■ **Work request**
Report each line of the entries below that has the word "suelen" in it.

[Start of Attachment]

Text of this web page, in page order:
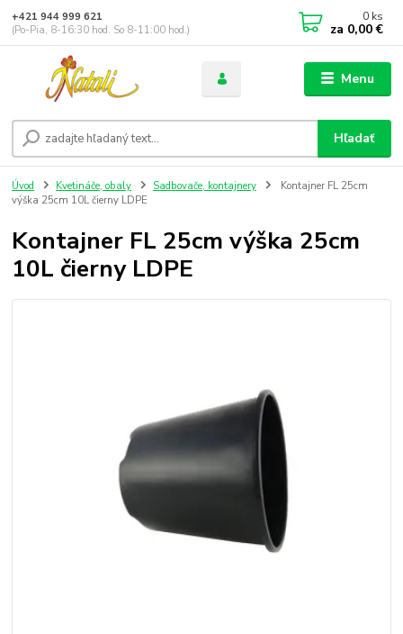
Menu
Hľadať
+421 944 999 621
(Po-Pia, 8-16:30 hod. So 8-11:00 hod.)
0 ks
za 0,00 €
Úvod Kvetináče, obaly Sadbovače, kontajnery
Kontajner FL 25cm
výška 25cm 10L čierny LDPE
Kontajner FL 25cm výška 25cm
10L čierny LDPE
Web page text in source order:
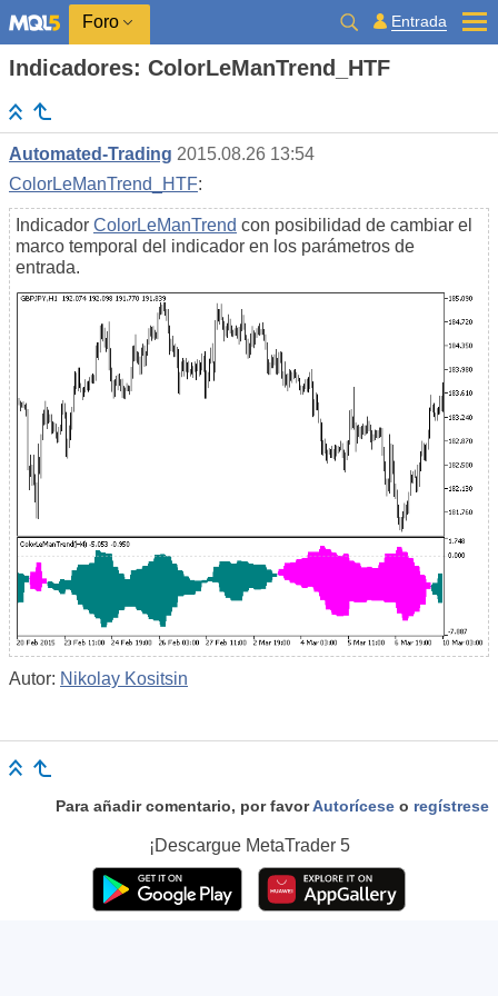
Foro Entrada
Indicadores: ColorLeManTrend_HTF
Automated-Trading 2015.08.26 13:54
ColorLeManTrend_HTF:
Indicador ColorLeManTrend con posibilidad de cambiar el
marco temporal del indicador en los parámetros de
entrada.
Autor: Nikolay Kositsin
Para añadir comentario, por favorAutorícese o regístrese
¡Descargue MetaTrader 5
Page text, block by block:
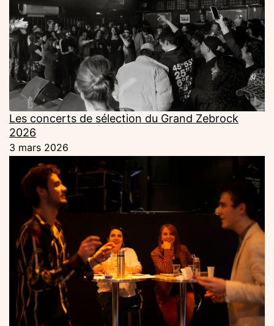
Les concerts de sélection du Grand Zebrock
2026
3 mars 2026
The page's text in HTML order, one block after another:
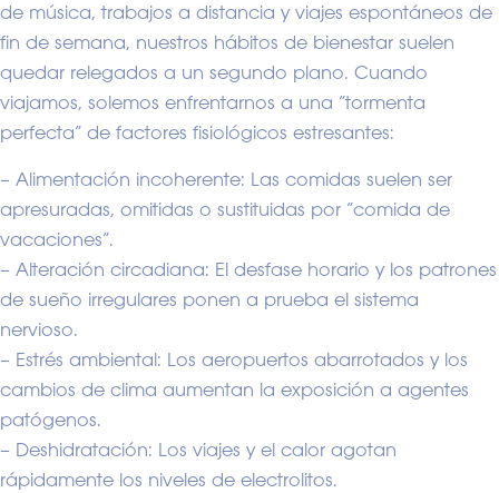
de música, trabajos a distancia y viajes espontáneos de
fin de semana, nuestros hábitos de bienestar suelen
quedar relegados a un segundo plano. Cuando
viajamos, solemos enfrentarnos a una “tormenta
perfecta” de factores fisiológicos estresantes:
– Alimentación incoherente: Las comidas suelen ser
apresuradas, omitidas o sustituidas por “comida de
vacaciones”.
– Alteración circadiana: El desfase horario y los patrones
de sueño irregulares ponen a prueba el sistema
nervioso.
– Estrés ambiental: Los aeropuertos abarrotados y los
cambios de clima aumentan la exposición a agentes
patógenos.
– Deshidratación: Los viajes y el calor agotan
rápidamente los niveles de electrolitos.
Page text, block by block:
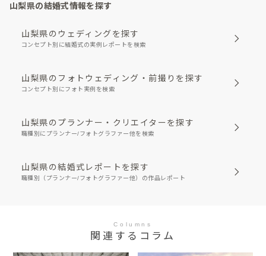
山梨県の結婚式情報を探す
山梨県のウェディングを探す
コンセプト別に結婚式の実例レポートを検索
山梨県のフォトウェディング・前撮りを探す
コンセプト別にフォト実例を検索
山梨県のプランナー・クリエイターを探す
職種別にプランナー/フォトグラファー他を検索
山梨県の結婚式レポートを探す
職種別（プランナー/フォトグラファー他）の作品レポート
Columns
関連するコラム
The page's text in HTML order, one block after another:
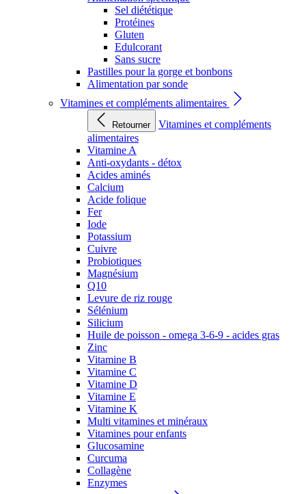
Sel diététique
Protéines
Gluten
Edulcorant
Sans sucre
Pastilles pour la gorge et bonbons
Alimentation par sonde
Vitamines et compléments alimentaires
Retourner
Vitamines et compléments
alimentaires
Vitamine A
Anti-oxydants - détox
Acides aminés
Calcium
Acide folique
Fer
Iode
Potassium
Cuivre
Probiotiques
Magnésium
Q10
Levure de riz rouge
Sélénium
Silicium
Huile de poisson - omega 3-6-9 - acides gras
Zinc
Vitamine B
Vitamine C
Vitamine D
Vitamine E
Vitamine K
Multi vitamines et minéraux
Vitamines pour enfants
Glucosamine
Curcuma
Collagène
Enzymes
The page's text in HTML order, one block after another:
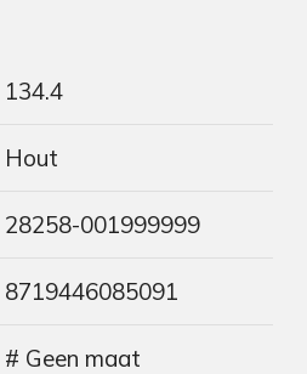
134.4
Hout
28258-001999999
8719446085091
# Geen maat
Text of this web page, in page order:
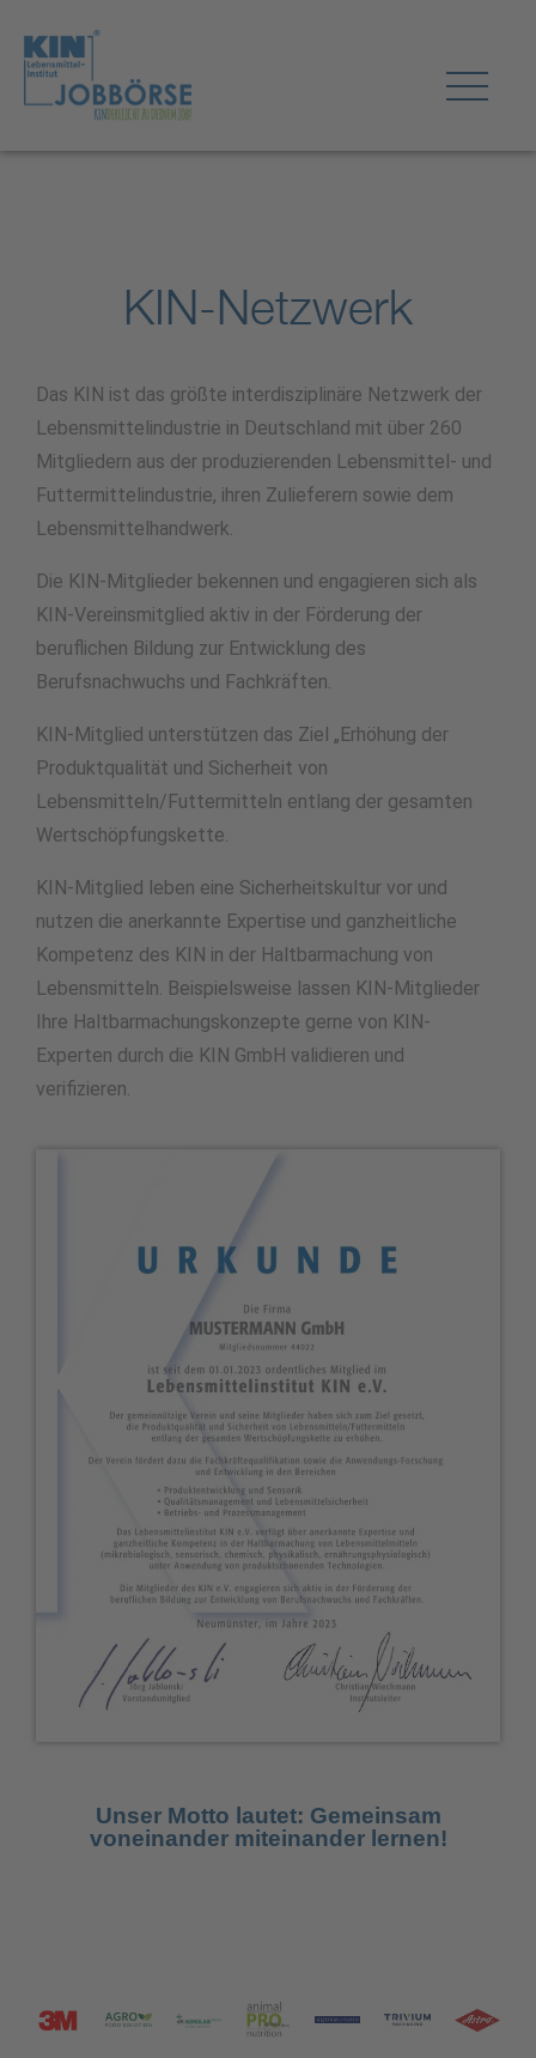
KIN-Netzwerk
Das KIN ist das größte interdisziplinäre Netzwerk der
Lebensmittelindustrie in Deutschland mit über 260
Mitgliedern aus der produzierenden Lebensmittel- und
Futtermittelindustrie, ihren Zulieferern sowie dem
Lebensmittelhandwerk.
Die KIN-Mitglieder bekennen und engagieren sich als
KIN-Vereinsmitglied aktiv in der Förderung der
beruflichen Bildung zur Entwicklung des
Berufsnachwuchs und Fachkräften.
KIN-Mitglied unterstützen das Ziel „Erhöhung der
Produktqualität und Sicherheit von
Lebensmitteln/Futtermitteln entlang der gesamten
Wertschöpfungskette.
KIN-Mitglied leben eine Sicherheitskultur vor und
nutzen die anerkannte Expertise und ganzheitliche
Kompetenz des KIN in der Haltbarmachung von
Lebensmitteln. Beispielsweise lassen KIN-Mitglieder
Ihre Haltbarmachungskonzepte gerne von KIN-
Experten durch die KIN GmbH validieren und
verifizieren.
Unser Motto lautet: Gemeinsam
voneinander miteinander lernen!
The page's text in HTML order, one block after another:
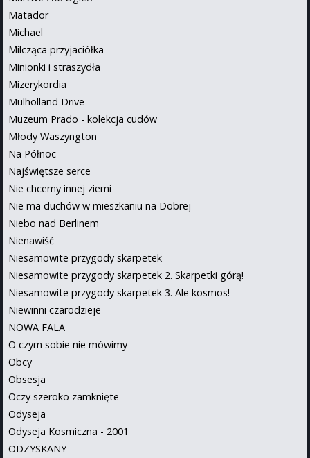
Matador
Michael
Milcząca przyjaciółka
Minionki i straszydła
Mizerykordia
Mulholland Drive
Muzeum Prado - kolekcja cudów
Młody Waszyngton
Na Północ
Najświętsze serce
Nie chcemy innej ziemi
Nie ma duchów w mieszkaniu na Dobrej
Niebo nad Berlinem
Nienawiść
Niesamowite przygody skarpetek
Niesamowite przygody skarpetek 2. Skarpetki górą!
Niesamowite przygody skarpetek 3. Ale kosmos!
Niewinni czarodzieje
NOWA FALA
O czym sobie nie mówimy
Obcy
Obsesja
Oczy szeroko zamknięte
Odyseja
Odyseja Kosmiczna - 2001
ODZYSKANY
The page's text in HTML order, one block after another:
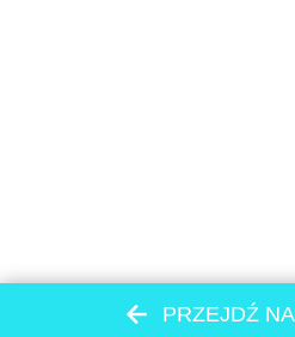
PRZEJDŹ NA
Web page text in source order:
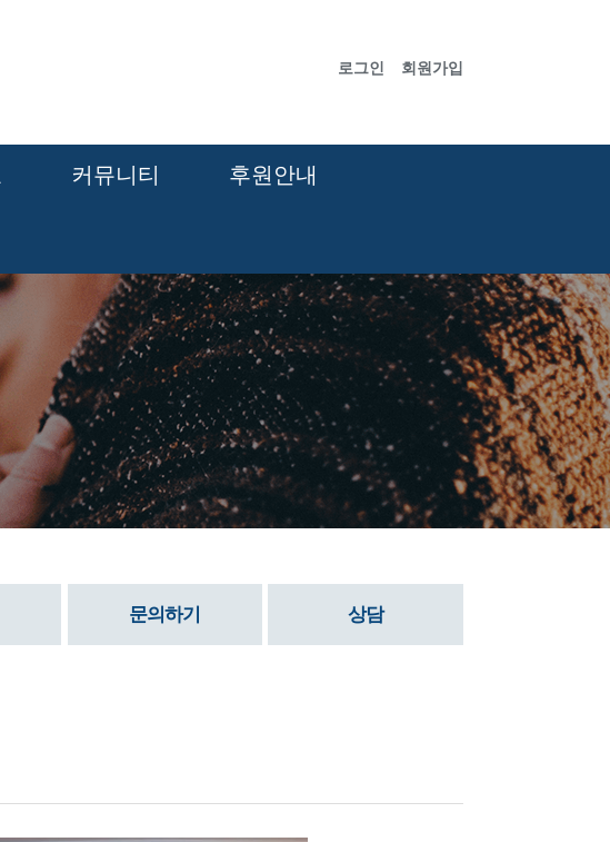
로그인 회원가입
커뮤니티 후원안내
문의하기 상담
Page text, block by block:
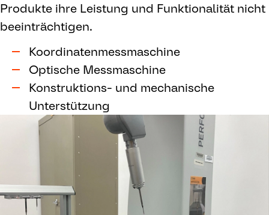
Produkte ihre Leistung und Funktionalität nicht
beeinträchtigen.
Koordinatenmessmaschine
Optische Messmaschine
Konstruktions- und mechanische
Unterstützung
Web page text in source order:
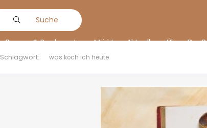
Suche
Bauern & Produzenten Märkte Aktuelles Über „Der
Schlagwort: was koch ich heute
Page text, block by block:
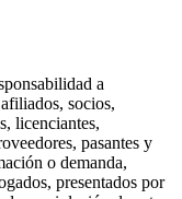
a
socios,
licenciantes,
pasantes y
o demanda,
presentados por
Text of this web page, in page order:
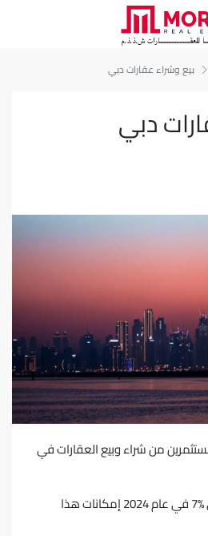
بيع وشراء عقارات دبي
دبي
ﻣﻦ ﺷﺮاء وﺑﻴﻊ اﻟﻌﻘﺎرات ﻓﻲ
ﺗﻮﻗﻌﺎت اﻟﻨﻤﻮ ﺑﻤﺎ ﻳﺼﻞ إﻟﻰ %7 ﻓﻲ ﻋﺎم 2024 إﻣﻜﺎﻧﺎت ﻫﺬا
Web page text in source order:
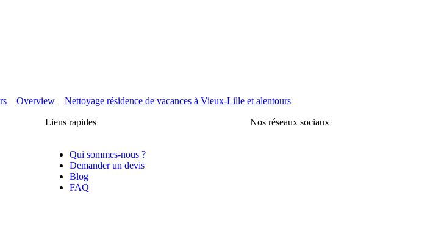
Overview Nettoyage résidence de vacances à Vieux-Lille et alentours
Liens rapides
Qui sommes-nous ?
Demander un devis
Blog
FAQ
Nos réseaux sociaux
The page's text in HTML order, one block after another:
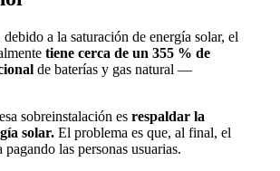
a la saturación de energía solar, el
tiene cerca de un 355 % de
de baterías y gas natural —
sobreinstalación es respaldar la
solar. El problema es que, al final, el
las personas usuarias.
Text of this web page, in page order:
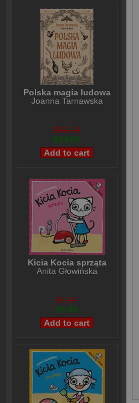
Polska magia ludowa
Joanna Tarnawska
$31,78
$24,93
Kicia Kocia sprząta
Anita Głowińska
$7,97
$5,98
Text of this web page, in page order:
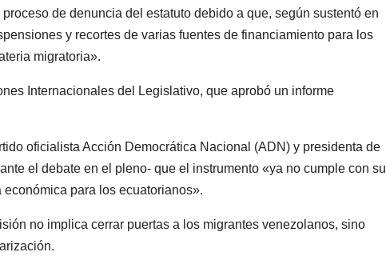
de denuncia del estatuto debido a que, según sustentó en
y recortes de varias fuentes de financiamiento para los
migratoria».
Internacionales del Legislativo, que aprobó un informe
oficialista Acción Democrática Nacional (ADN) y presidenta de
el debate en el pleno- que el instrumento «ya no cumple con su
para los ecuatorianos».
no implica cerrar puertas a los migrantes venezolanos, sino
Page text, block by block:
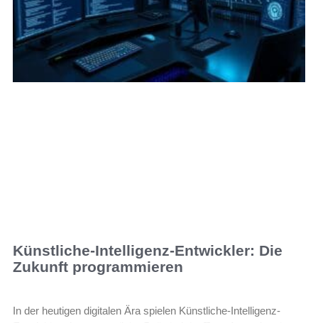
Künstliche-Intelligenz-Entwickler: Die
Zukunft programmieren
In der heutigen digitalen Ära spielen Künstliche-Intelligenz-
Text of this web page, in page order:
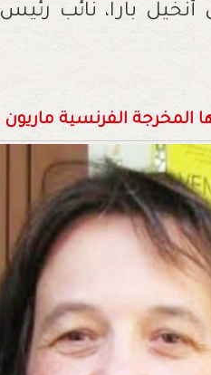
أنخيل بارا، نائب
المخرجة الفرنسية
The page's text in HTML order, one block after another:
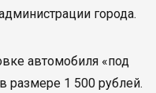
города.
автомобиля «под
размере 1 500 рублей.
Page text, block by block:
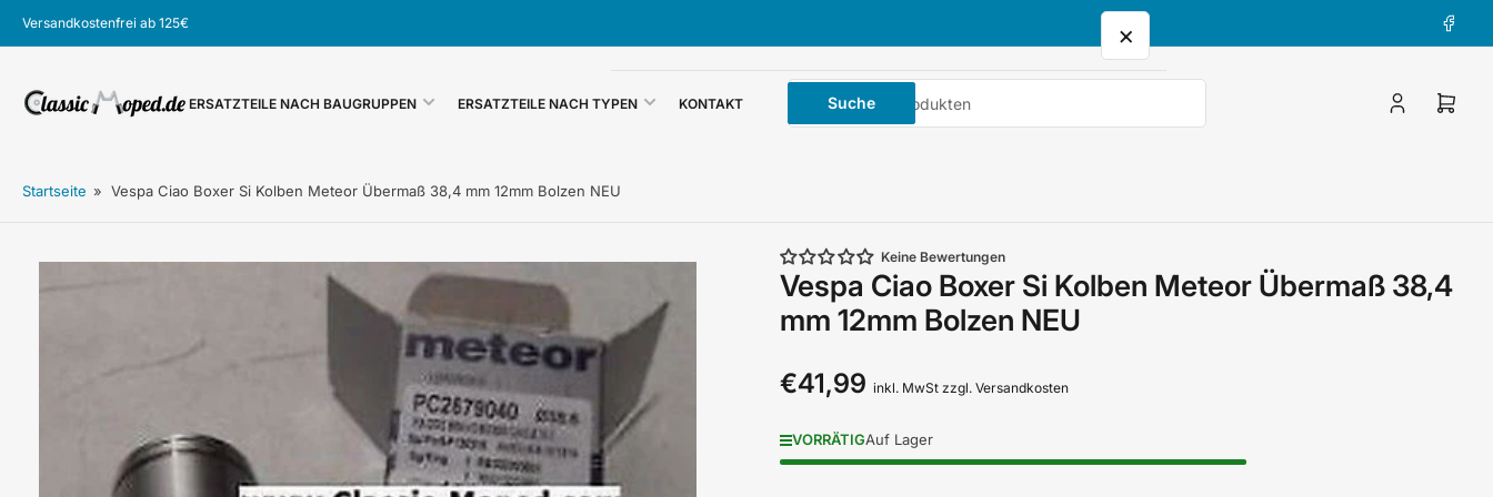
Inhalt
Versandkostenfrei ab 125€
ERSATZTEILE NACH BAUGRUPPEN ERSATZTEILE NACH TYPEN KONTAKT
Suche
Produkten
Suche Anmelden
Mini-
Startseite » Vespa Ciao Boxer Si Kolben Meteor Übermaß 38,4 mm 12mm Bolzen NEU
Keine Bewertungen
Vespa Ciao Boxer Si Kolben Meteor Übermaß 38,4
mm 12mm Bolzen NEU
Normaler
€41,99 inkl. MwSt zzgl. Versandkosten
VORRÄTIGAuf Lager
×
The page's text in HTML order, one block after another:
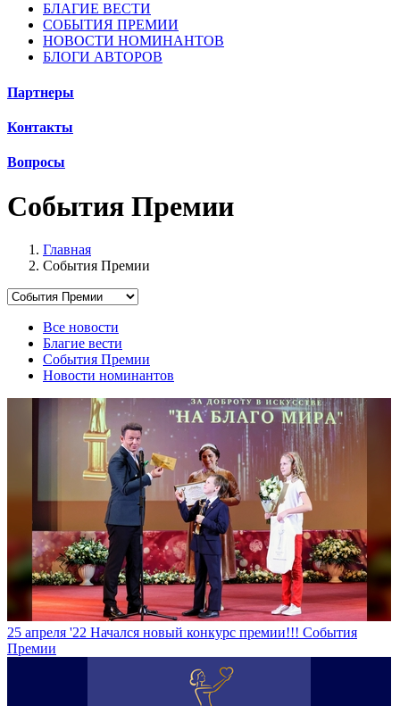
БЛАГИЕ ВЕСТИ
СОБЫТИЯ ПРЕМИИ
НОВОСТИ НОМИНАНТОВ
БЛОГИ АВТОРОВ
Партнеры
Контакты
Вопросы
События Премии
Главная
События Премии
Все новости
Благие вести
События Премии
Новости номинантов
25 апреля '22 Начался новый конкурс премии!!! События
Премии
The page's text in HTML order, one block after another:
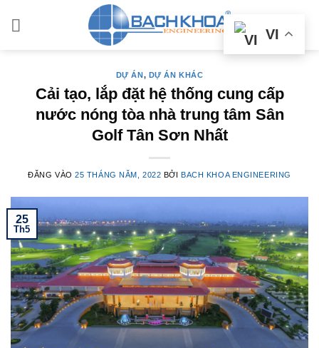
DỰ ÁN, DỰ ÁN KHÁC
Cải tạo, lắp đặt hệ thống cung cấp
nước nóng tòa nhà trung tâm Sân
Golf Tân Sơn Nhất
ĐĂNG VÀO25 THÁNG NĂM, 2022 BỞIBACH KHOA ENGINEERING
25
Th5
VI
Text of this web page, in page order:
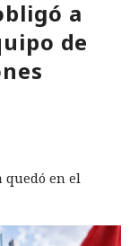
a
de
quedó en el

[End of Attachment]

■ **Task solution**
fin de semana, nuestros hábitos de bienestar suelen
– Alimentación incoherente: Las comidas suelen ser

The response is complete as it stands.